The announcement by USAid administrator Brian Atwood was accompanied by the brutal statement that the US 'can no longer throw away money on countries that fail to develop . . . sustainable development cannot be pursued in non-performing and non-democratic countries'.
Shortly afterwards the US Assistant Secretary of State for African Affairs, George Moose, was forced to reaffirm America's commitment to sustainable development in Africa but added that limits on resources mean they must be used in a flexible, creative and cost-effective manner. 'I assure you (Mr Atwood's statement) does not signal a change in the Administration's commitment to Africa, only in the way we do business'.
Despite strong global commitments by President Clinton in the run-up to his election, the US has not yet developed a new policy for poor countries. Cold War lobbies have been replaced only to a limited extent by commercial or Black American lobbies. Cold War support for leaders such as Zaire's Mobutu Sese Seko, the Angolan rebel leader Jonas Savimbi and Siad Barre of Somalia has left Africa with a legacy of dictatorships and been replaced in Washington by a vague but constantly repeated commitment to human rights and democracy. The new policy is to support African efforts to establish democratic governments and institutions, and to promote transparent government with a commitment to the rule of law and respect for human rights. Washington is also committed to helping to end conflicts and crises, encourage sustainable development and economic growth and increasing the private sector's involvement in Africa.

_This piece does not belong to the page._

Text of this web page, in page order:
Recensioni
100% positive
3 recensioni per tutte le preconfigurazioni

But simply withdrawing support from dictators - or in the case of Mr Savimbi stopping arms supplies - has not resulted in the dawning of democracy and in some cases, like Angola, has resulted in chaos. Somalia has made Washington wary of further involvement.
South Africa is the new focus for US policy in Africa but Cold War allies such as Zaire and Kenya have been dropped or marginalised. With supply bases at Ascension Island on one side of the continent and Diego Garcia on the other, the US has no vital strategic interests on the continent. The need to secure supplies of strategic minerals, the constant justification for involvement during the Cold War, has declined. The search is for plants with medicinal potential and the US fought for the right in the Gatt negotiations to be able to patent such resources without reference to the country of origin.

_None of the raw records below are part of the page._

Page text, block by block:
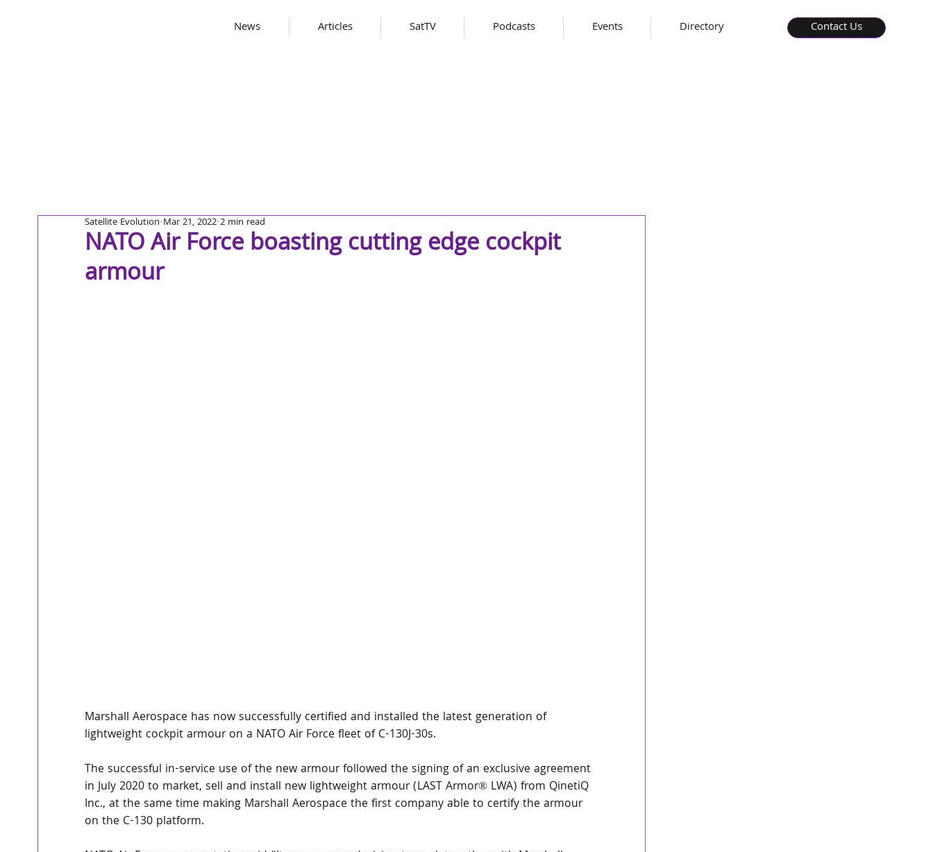
News Articles SatTV Podcasts Events Directory Contact Us
NATO Air Force boasting cutting edge cockpit
armour
Satellite Evolution Mar 21, 2022 2 min read
Marshall Aerospace has now successfully certified and installed the latest generation of
lightweight cockpit armour on a NATO Air Force fleet of C-130J-30s.
The successful in-service use of the new armour followed the signing of an exclusive agreement
in July 2020 to market, sell and install new lightweight armour (LAST Armor® LWA) from QinetiQ
Inc., at the same time making Marshall Aerospace the first company able to certify the armour
on the C-130 platform.

American aid to Africa is driven by domestic considerations and business interests - development co-operation is the same department as export promotion and foreign investment risk insurance. According to a recent Action Aid report on aid donors, the US gives the lowest percentage of its GNP in aid and most of it to the Middle East and Eastern Europe for domestic, political or economic reasons. Washington also remains resistant to debt forgiveness and has advocated policies in the Gatt to promote US business interests regardless of the effect on Africa's primary commodity producers.